[What you need to do]: Return the material below exactly, but only from the line with "substantial extent for" through the line with "aiidalab-launch help [33, 337, 86, 342]", and without its pictures.

___

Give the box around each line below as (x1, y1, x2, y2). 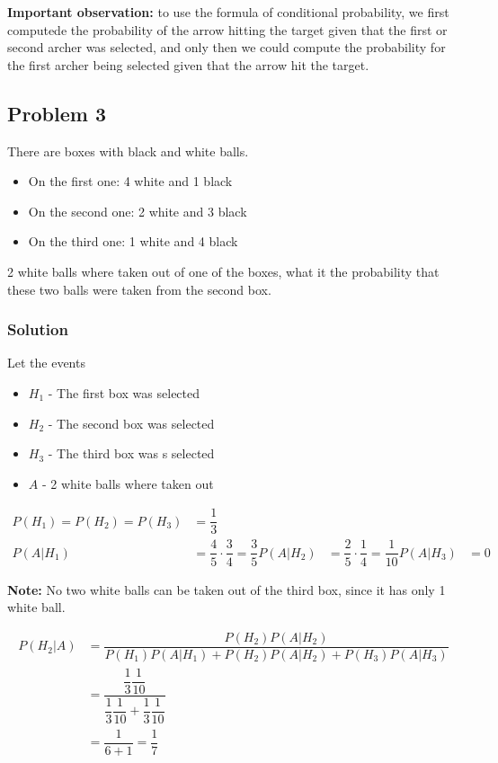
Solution (7, 318, 68, 341)
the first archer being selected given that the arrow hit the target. (7, 55, 369, 74)
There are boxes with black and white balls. (7, 141, 249, 160)
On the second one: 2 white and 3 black (28, 201, 247, 220)
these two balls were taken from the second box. (7, 279, 271, 298)
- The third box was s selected (48, 444, 215, 463)
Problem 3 (7, 99, 106, 127)
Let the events (7, 353, 85, 372)
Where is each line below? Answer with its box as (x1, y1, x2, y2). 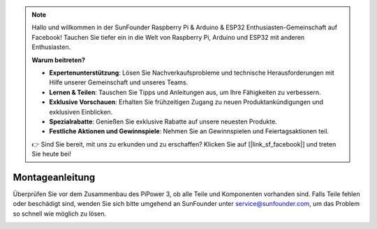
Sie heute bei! (31, 150, 71, 158)
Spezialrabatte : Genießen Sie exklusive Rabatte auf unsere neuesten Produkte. (49, 117, 277, 126)
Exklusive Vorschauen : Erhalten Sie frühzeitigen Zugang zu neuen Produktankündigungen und (49, 98, 324, 106)
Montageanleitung (13, 171, 96, 183)
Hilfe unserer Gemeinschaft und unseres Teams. (49, 78, 188, 87)
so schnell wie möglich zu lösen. (13, 209, 107, 218)
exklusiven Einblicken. (49, 108, 113, 116)
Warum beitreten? (31, 56, 86, 64)
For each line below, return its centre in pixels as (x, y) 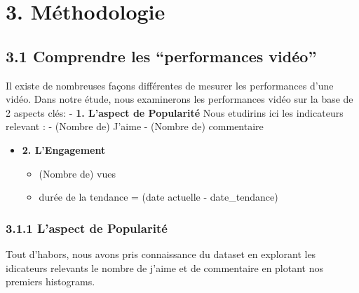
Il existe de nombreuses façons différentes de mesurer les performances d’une (170, 85)
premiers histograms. (50, 281)
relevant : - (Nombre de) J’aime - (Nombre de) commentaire (135, 126)
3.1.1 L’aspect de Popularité (87, 228)
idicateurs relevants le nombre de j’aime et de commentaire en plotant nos (164, 267)
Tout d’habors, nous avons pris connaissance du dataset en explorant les (161, 253)
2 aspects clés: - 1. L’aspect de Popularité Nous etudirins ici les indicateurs (175, 112)
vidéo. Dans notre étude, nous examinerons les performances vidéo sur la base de (179, 99)
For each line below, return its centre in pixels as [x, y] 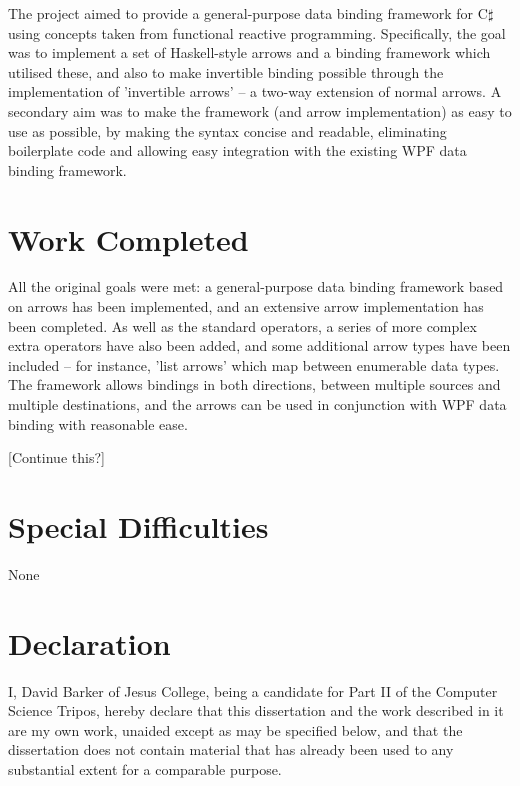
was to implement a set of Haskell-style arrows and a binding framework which [249, 52]
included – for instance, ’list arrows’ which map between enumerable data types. [254, 364]
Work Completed [128, 238]
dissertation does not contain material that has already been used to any [231, 749]
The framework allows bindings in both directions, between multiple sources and [254, 384]
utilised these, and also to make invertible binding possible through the [226, 71]
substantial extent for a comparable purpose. [145, 769]
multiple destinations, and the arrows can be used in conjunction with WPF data [257, 404]
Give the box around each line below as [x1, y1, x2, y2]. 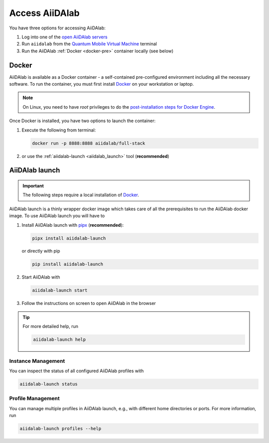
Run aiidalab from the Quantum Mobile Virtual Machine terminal [21, 41, 157, 47]
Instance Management [9, 357, 65, 364]
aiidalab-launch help [33, 337, 86, 342]
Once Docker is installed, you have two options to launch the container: [9, 118, 156, 124]
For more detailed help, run [22, 323, 79, 329]
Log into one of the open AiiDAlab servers [21, 34, 108, 40]
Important [22, 182, 44, 189]
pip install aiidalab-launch [32, 262, 104, 267]
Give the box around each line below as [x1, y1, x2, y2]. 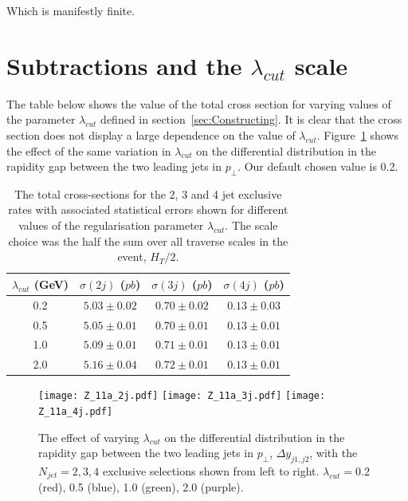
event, [117, 248, 147, 265]
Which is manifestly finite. [6, 2, 135, 18]
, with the [309, 444, 358, 461]
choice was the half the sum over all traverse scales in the [8, 232, 288, 249]
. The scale [225, 217, 278, 234]
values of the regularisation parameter [18, 217, 204, 234]
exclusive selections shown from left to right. [102, 463, 320, 479]
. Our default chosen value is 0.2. [237, 158, 398, 175]
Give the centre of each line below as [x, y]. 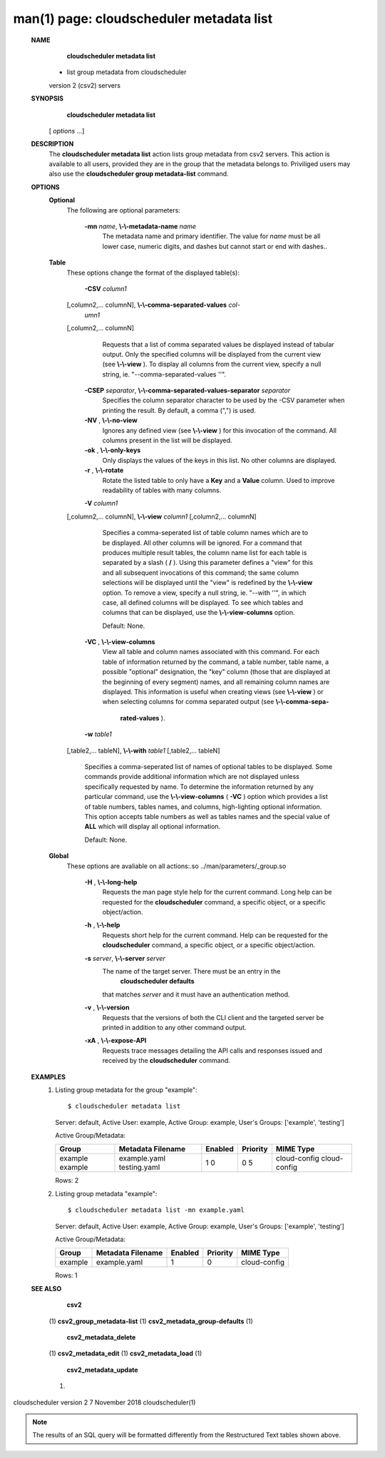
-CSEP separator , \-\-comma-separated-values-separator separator [188, 391]
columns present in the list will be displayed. [167, 440]
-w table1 [98, 734]
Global [59, 856]
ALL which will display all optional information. [153, 827]
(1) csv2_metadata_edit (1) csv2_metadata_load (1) [125, 1354]
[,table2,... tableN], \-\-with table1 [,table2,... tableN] [143, 750]
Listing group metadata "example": [106, 1193]
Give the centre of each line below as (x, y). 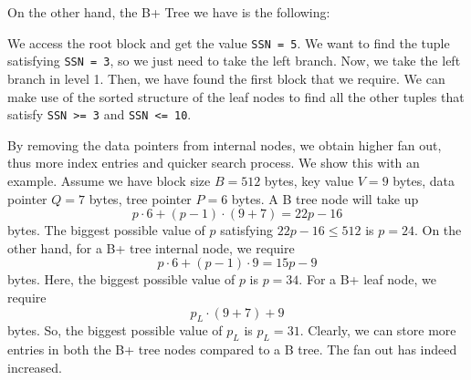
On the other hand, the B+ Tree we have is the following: (169, 12)
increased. (35, 367)
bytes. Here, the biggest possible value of (121, 279)
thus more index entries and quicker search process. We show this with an (214, 163)
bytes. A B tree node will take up (325, 198)
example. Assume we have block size (109, 180)
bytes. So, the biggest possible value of (115, 330)
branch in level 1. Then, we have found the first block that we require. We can (226, 78)
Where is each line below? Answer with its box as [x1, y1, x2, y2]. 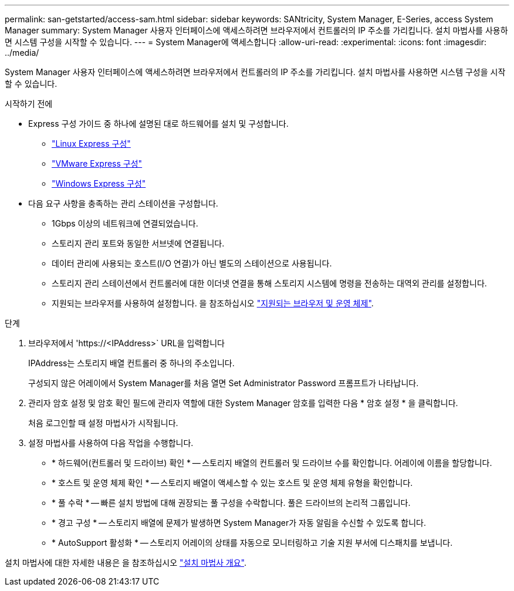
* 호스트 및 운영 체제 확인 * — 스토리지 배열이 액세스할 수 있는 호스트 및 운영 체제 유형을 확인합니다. [52, 478, 413, 488]
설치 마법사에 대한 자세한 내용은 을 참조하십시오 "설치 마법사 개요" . [5, 558, 247, 568]
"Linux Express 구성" [52, 139, 131, 148]
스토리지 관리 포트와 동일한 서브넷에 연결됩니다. [52, 238, 225, 248]
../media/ [5, 48, 39, 58]
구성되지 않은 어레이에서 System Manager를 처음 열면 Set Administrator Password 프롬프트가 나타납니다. [28, 378, 419, 388]
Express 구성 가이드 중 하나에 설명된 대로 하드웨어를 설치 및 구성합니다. [28, 119, 289, 129]
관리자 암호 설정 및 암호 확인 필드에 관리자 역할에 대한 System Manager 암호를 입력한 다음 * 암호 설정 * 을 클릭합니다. [28, 398, 458, 408]
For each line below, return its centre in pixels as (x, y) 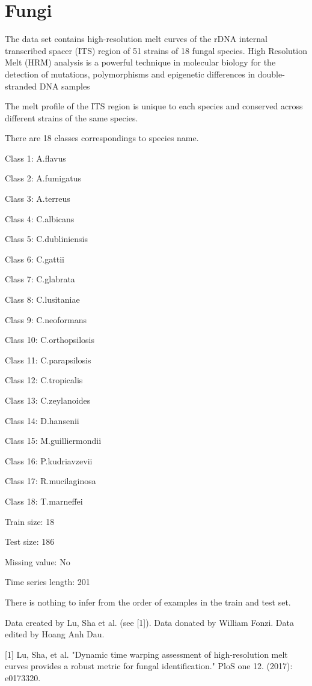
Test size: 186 (30, 542)
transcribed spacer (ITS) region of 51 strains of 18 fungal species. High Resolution (156, 50)
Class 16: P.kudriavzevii (49, 460)
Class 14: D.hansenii (42, 420)
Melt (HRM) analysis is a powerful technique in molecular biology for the (140, 62)
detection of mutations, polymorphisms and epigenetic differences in (130, 74)
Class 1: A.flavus (35, 158)
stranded (21, 86)
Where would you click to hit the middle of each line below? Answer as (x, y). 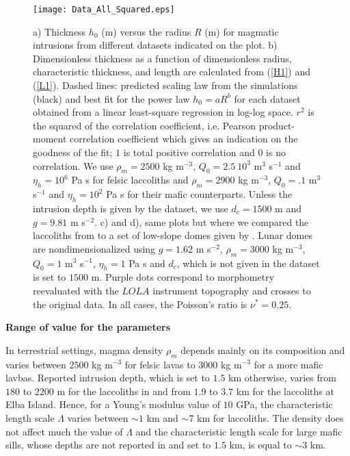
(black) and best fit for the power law (111, 98)
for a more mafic (288, 364)
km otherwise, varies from (282, 378)
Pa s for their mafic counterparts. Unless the (199, 194)
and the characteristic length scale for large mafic (239, 431)
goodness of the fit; (73, 152)
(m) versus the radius (146, 31)
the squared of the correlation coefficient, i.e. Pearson (144, 125)
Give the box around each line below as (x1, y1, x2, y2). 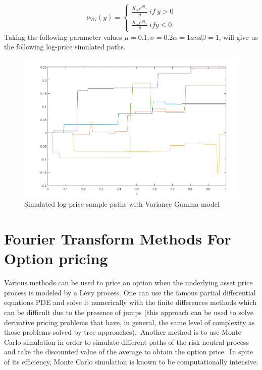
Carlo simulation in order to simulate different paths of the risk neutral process (4, 336, 249, 347)
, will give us (219, 31, 258, 42)
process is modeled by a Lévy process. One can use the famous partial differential (4, 287, 256, 297)
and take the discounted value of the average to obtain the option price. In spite (4, 346, 253, 357)
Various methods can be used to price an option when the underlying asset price (4, 277, 253, 288)
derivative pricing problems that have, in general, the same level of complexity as (4, 317, 255, 327)
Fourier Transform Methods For (4, 228, 231, 249)
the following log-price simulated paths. (4, 41, 126, 52)
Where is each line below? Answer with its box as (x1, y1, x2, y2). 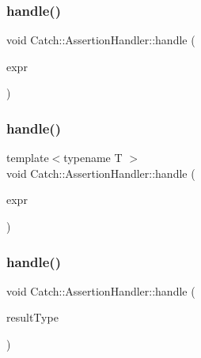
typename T (63, 149, 123, 166)
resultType (6, 309, 59, 326)
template (6, 149, 49, 166)
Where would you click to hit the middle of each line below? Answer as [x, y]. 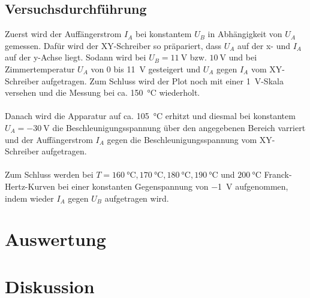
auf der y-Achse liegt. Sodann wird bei [76, 57]
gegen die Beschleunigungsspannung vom [182, 139]
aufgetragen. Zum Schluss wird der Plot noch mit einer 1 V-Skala [162, 80]
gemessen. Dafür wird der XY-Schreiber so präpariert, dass [113, 45]
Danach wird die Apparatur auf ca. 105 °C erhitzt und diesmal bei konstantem [150, 116]
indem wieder [29, 198]
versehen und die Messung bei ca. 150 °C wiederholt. [103, 92]
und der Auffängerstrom [49, 139]
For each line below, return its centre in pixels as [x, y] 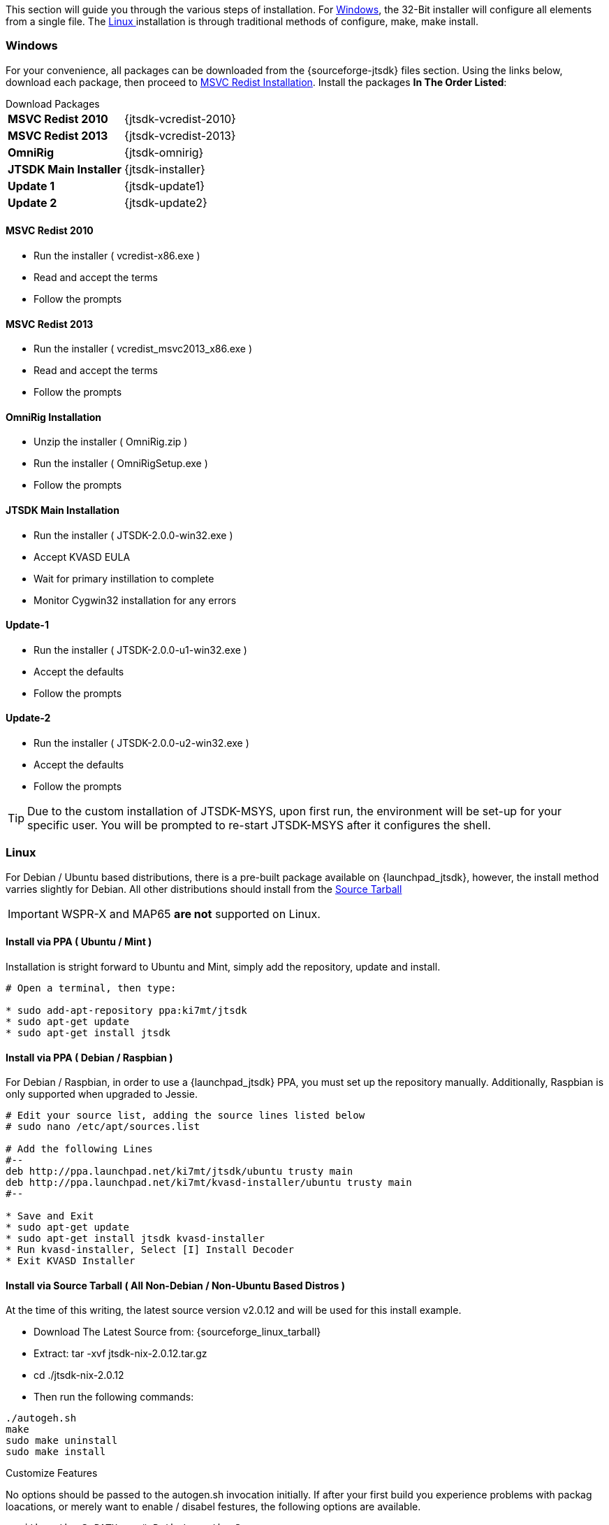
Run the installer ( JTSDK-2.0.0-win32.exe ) [133, 535]
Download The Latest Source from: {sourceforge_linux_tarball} [177, 1332]
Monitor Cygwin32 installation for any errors [135, 600]
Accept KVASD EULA [82, 557]
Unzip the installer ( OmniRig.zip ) [111, 442]
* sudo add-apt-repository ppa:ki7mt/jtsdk [126, 1011]
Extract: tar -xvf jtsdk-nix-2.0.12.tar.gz [120, 1354]
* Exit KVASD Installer [71, 1261]
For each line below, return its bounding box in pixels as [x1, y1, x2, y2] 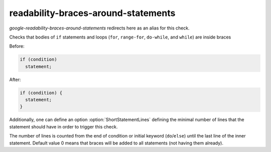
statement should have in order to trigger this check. [9, 123, 118, 129]
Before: [9, 43, 25, 49]
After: [9, 76, 21, 82]
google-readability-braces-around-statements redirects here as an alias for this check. [9, 25, 190, 31]
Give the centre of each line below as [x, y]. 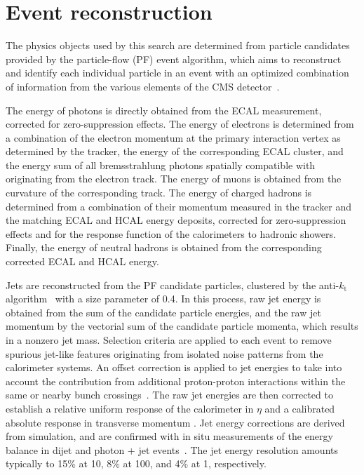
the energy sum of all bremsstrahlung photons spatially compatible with [161, 165]
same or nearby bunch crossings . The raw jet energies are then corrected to [169, 395]
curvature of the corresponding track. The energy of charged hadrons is [159, 193]
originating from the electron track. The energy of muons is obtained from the [174, 179]
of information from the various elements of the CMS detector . [143, 86]
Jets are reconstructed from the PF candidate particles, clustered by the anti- [173, 285]
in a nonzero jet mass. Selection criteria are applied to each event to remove [169, 340]
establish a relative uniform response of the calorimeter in [130, 408]
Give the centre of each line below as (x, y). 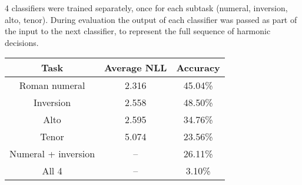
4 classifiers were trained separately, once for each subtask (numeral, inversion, (146, 8)
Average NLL (136, 68)
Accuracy (198, 68)
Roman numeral (52, 85)
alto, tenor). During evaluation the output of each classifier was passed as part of (151, 19)
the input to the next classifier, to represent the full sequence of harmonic (138, 31)
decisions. (22, 42)
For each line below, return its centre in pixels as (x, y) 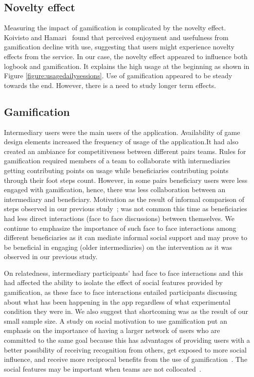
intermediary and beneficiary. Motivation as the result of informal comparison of (124, 199)
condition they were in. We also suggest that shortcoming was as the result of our (126, 311)
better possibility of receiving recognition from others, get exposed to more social (125, 349)
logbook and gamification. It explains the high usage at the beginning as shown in (127, 66)
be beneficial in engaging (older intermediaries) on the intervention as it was (118, 247)
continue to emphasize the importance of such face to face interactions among (120, 228)
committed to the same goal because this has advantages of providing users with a (127, 340)
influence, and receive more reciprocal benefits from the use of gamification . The (126, 359)
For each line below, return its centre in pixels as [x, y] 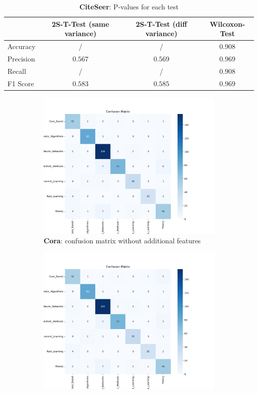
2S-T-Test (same [80, 24]
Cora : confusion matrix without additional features [122, 241]
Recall [17, 71]
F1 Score [21, 83]
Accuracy [22, 46]
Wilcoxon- [227, 24]
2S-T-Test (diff [161, 24]
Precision [21, 58]
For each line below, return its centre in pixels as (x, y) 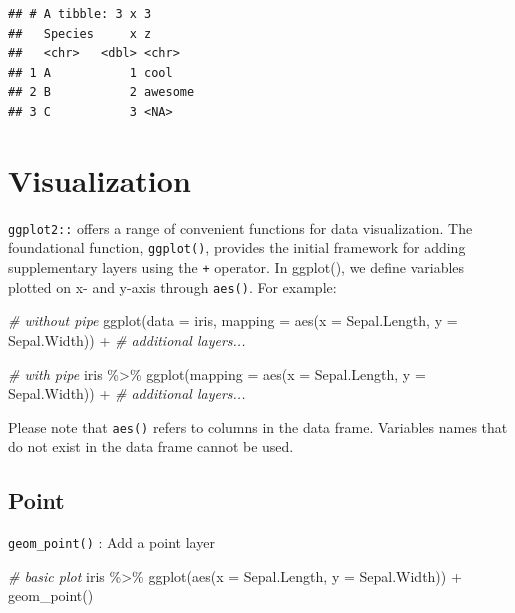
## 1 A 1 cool (90, 72)
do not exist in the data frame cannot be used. (151, 446)
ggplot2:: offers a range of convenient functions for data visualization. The (240, 227)
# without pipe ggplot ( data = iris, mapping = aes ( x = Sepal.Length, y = (233, 320)
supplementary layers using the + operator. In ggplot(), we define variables (236, 267)
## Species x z (80, 33)
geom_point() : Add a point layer (111, 542)
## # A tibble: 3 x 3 (80, 14)
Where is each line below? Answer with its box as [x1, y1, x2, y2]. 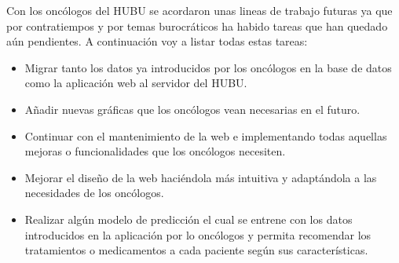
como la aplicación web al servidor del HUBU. [24, 75, 247, 91]
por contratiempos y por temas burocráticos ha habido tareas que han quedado [6, 17, 388, 34]
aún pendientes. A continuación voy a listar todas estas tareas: [6, 33, 308, 49]
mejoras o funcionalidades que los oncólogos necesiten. [24, 143, 286, 159]
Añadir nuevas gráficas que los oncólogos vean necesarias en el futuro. [24, 100, 361, 117]
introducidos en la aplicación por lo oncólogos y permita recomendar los [24, 226, 372, 243]
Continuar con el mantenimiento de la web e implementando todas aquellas [24, 127, 387, 144]
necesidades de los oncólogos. [24, 184, 164, 201]
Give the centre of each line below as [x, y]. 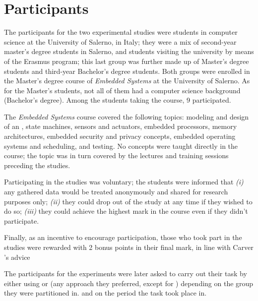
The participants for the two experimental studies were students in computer [121, 32]
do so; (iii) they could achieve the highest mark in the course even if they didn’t [126, 211]
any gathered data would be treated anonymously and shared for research [116, 192]
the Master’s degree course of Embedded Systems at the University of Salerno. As [127, 81]
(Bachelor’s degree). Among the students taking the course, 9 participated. [118, 100]
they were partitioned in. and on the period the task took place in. [105, 293]
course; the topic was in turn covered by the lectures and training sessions [116, 155]
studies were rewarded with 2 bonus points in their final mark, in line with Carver [129, 247]
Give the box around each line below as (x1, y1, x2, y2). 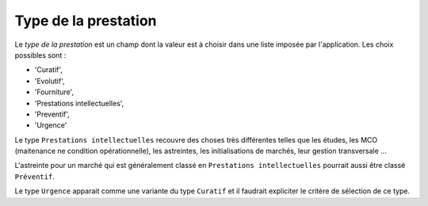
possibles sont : (14, 50, 67, 59)
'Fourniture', (34, 87, 75, 97)
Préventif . (14, 171, 55, 181)
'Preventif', (34, 109, 71, 119)
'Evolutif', (34, 76, 65, 86)

___

[Answer below]:
substantial extent for a comparable purpose. [145, 769]
multiple destinations, and the arrows can be used in conjunction with WPF data [257, 404]
Give the box around each line below as [x1, y1, x2, y2]. 
Run aiidalab from the Quantum Mobile Virtual Machine terminal [21, 41, 157, 47]
Instance Management [9, 357, 65, 364]
aiidalab-launch help [33, 337, 86, 342]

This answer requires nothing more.